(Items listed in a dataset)
--- START ---

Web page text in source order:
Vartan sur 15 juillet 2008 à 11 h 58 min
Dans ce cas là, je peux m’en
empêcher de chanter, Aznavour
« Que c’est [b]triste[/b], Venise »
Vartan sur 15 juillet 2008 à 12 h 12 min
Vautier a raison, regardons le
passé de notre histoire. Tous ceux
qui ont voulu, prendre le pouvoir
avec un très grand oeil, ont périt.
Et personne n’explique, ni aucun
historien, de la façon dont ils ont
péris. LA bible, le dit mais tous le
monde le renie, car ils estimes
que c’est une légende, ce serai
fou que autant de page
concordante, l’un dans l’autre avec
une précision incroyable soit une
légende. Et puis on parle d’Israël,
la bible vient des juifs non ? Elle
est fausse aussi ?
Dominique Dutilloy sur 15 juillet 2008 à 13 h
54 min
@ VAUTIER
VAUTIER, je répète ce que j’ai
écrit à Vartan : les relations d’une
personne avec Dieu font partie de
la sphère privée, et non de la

--- END ---
--- START ---

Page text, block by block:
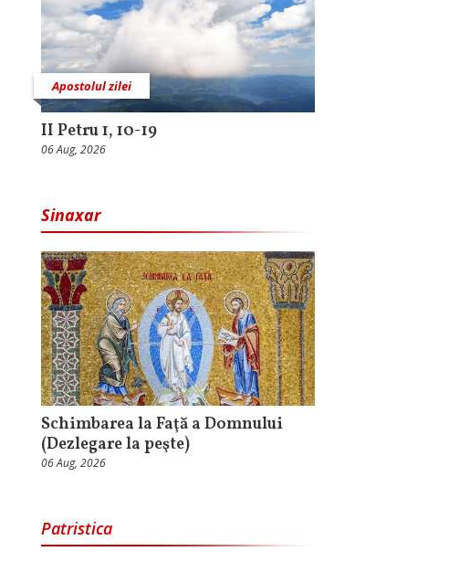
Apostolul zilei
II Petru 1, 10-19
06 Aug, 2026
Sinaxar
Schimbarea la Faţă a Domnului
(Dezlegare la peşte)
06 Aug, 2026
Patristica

--- END ---

The range runs from the line above containing "Web page text" to the line containing "la sphère privée, et non de la", inclusive. Restate those lines word for word and no others.

Web page text in source order:
Vartan sur 15 juillet 2008 à 11 h 58 min
Dans ce cas là, je peux m’en
empêcher de chanter, Aznavour
« Que c’est [b]triste[/b], Venise »
Vartan sur 15 juillet 2008 à 12 h 12 min
Vautier a raison, regardons le
passé de notre histoire. Tous ceux
qui ont voulu, prendre le pouvoir
avec un très grand oeil, ont périt.
Et personne n’explique, ni aucun
historien, de la façon dont ils ont
péris. LA bible, le dit mais tous le
monde le renie, car ils estimes
que c’est une légende, ce serai
fou que autant de page
concordante, l’un dans l’autre avec
une précision incroyable soit une
légende. Et puis on parle d’Israël,
la bible vient des juifs non ? Elle
est fausse aussi ?
Dominique Dutilloy sur 15 juillet 2008 à 13 h
54 min
@ VAUTIER
VAUTIER, je répète ce que j’ai
écrit à Vartan : les relations d’une
personne avec Dieu font partie de
la sphère privée, et non de la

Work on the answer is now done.